[EXERCISE GOAL] Go through the listing below and output exactly the line with "Projects that have", the line with "python libraries for web.. [76, 347]", and each line between; omit the rest.

——————————

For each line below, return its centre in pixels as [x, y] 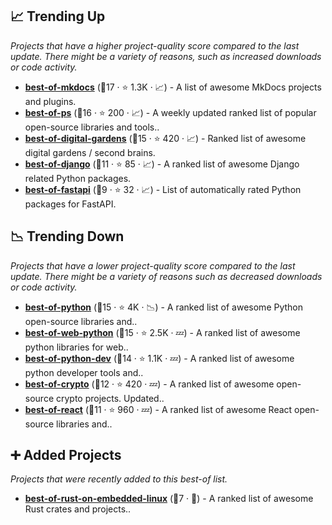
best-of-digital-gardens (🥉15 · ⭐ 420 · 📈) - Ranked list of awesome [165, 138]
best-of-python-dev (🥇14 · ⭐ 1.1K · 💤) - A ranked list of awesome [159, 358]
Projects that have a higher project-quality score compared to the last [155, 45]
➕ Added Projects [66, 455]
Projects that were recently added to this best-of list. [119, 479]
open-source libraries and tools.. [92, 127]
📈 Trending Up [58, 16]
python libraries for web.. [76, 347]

——————————

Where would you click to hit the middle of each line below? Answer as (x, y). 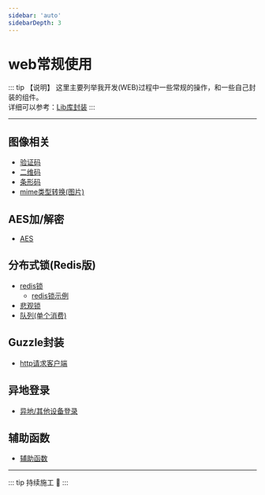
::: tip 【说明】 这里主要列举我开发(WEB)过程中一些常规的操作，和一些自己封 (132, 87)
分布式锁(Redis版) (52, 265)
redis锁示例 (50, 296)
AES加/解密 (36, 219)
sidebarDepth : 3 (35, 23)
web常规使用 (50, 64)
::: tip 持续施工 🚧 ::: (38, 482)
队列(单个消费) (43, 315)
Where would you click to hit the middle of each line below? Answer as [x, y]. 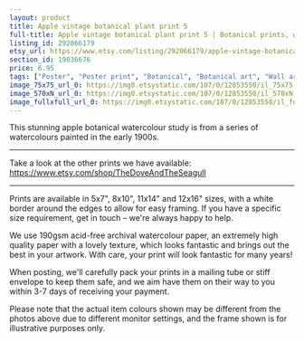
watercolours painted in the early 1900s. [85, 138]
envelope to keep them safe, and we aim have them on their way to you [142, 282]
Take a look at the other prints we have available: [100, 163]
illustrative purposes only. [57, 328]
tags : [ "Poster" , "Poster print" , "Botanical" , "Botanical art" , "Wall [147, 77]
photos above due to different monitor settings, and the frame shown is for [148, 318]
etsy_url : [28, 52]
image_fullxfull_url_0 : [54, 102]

——————————

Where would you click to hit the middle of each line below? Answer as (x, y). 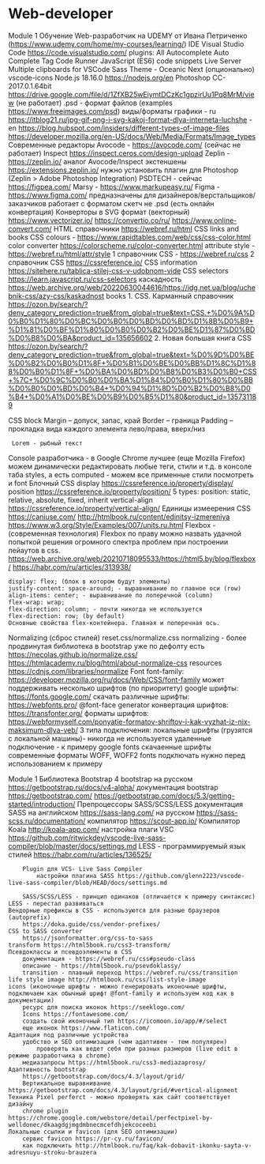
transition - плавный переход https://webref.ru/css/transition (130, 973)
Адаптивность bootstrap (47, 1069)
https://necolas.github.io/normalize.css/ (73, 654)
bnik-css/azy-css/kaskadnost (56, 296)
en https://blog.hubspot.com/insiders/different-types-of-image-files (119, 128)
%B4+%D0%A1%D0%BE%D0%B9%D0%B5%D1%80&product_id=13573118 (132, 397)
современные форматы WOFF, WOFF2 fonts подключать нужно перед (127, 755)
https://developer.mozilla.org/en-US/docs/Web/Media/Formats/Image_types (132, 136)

——————————

[OUTPUT BELOW]
Projects that have a higher project-quality score compared to the last [155, 45]
➕ Added Projects [66, 455]
Projects that were recently added to this best-of list. [119, 479]
open-source libraries and tools.. [92, 127]
📈 Trending Up [58, 16]
python libraries for web.. [76, 347]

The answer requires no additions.